The federally required "Truth in Savings" booklet, or other disclosure document that gives the terms of the CD, must be made available before the purchase. Employees of the institution are generally not familiar with this information, and only the written document carries legal weight. If the original issuing institution has merged with another institution, the CD is closed early by the purchaser, or another issue, the purchaser will need to refer to the terms and conditions document to ensure that the withdrawal is processed following the original terms of the contract.
- The terms and conditions may be changeable, and contain language such as "We can add to, delete or make any other changes ("Changes") we want to these Terms at any time."
- The CD may be callable, and the terms may state that the bank or credit union can close the CD before the term ends.
- Interest may be paid out as it is accrued or it may accumulate in the CD.
- The CD may start earning interest from the date of deposit or from the start of the next month or quarter.
- Institutions generally have the right to delay withdrawals for a specified period to stop a bank run.
- Withdrawal of principal may be permitted at the discretion of the financial institution. Withdrawal of principal below a certain minimum—or any withdrawal of principal at all—may require closure of the entire CD. A US Individual Retirement Account CD may allow withdrawal of IRA Required Minimum Distributions without a withdrawal penalty.
- Withdrawal of interest may be limited to the most recent interest payment or allow for the withdrawal of accumulated total interest since the CD was opened. Interest may be calculated to the date of withdrawal or through the end of the last month or last quarter.
- Penalty for early withdrawal may be measured in months of interest, may be calculated to be equal to the institution's current cost of replacing the money, or may use another formula. Penalties may or may not reduce the principal—for example, if the principal is withdrawn three months after opening a CD with a six-month penalty.
- A fee may be specified for withdrawal or closure or for providing a certified check.
- The institution may or may not commit to sending a notice before automatic rollover at CD maturity. The institution may specify a grace period before automatically rolling over the CD to a new CD at maturity. Some banks have been known to renew at rates lower than that of the original CD.

== Limitations ==
There may be some correlation between CD interest rates and inflation. For example, in one situation interest rates might be 15% and inflation 15%, and in another situation interest rates might be 2% and inflation may be 2%. These factors cancel out, so the real interest rate is zero in both of these examples.

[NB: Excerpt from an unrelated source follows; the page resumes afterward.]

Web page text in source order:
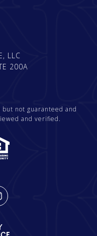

However the real rates of return offered by CDs, as with other fixed interest instruments, can vary significantly. For example, during a credit crunch banks are in dire need of funds, and CD interest rate increases may not track inflation.

The above does not include taxes. When taxes are considered, the higher-rate situation above is worse, with a lower (more negative) real return, although the before-tax real rates of return are identical. The after-inflation, after-tax return is what is important.

Author Ric Edelman writes: "You don't make any money in bank accounts (in real economic terms), simply because you're not supposed to." On the other hand, he says, bank accounts and CDs are fine for holding cash for a short amount of time.

CD rates are correlated with the expected inflation at the time the CD is bought. The actual inflation may be lower or higher. Locking in the interest rate for a long term may be bad (if inflation goes up) or good (if inflation goes down). For example, in the 1970s, inflation increased higher than it had been, and this was not fully reflected in interest rates. This is particularly important, for longer-term notes, where the interest rate is locked in for some time. A little later, the opposite happened, and inflation declined.

In general, and similar to other fixed-interest investments, the economic value of a CD rises when market interest rates fall, and vice versa.

Some banks pay lower than average rates, while others pay higher rates. In the United States, depositors can take advantage of the best FDIC-insured rates without increasing their risk.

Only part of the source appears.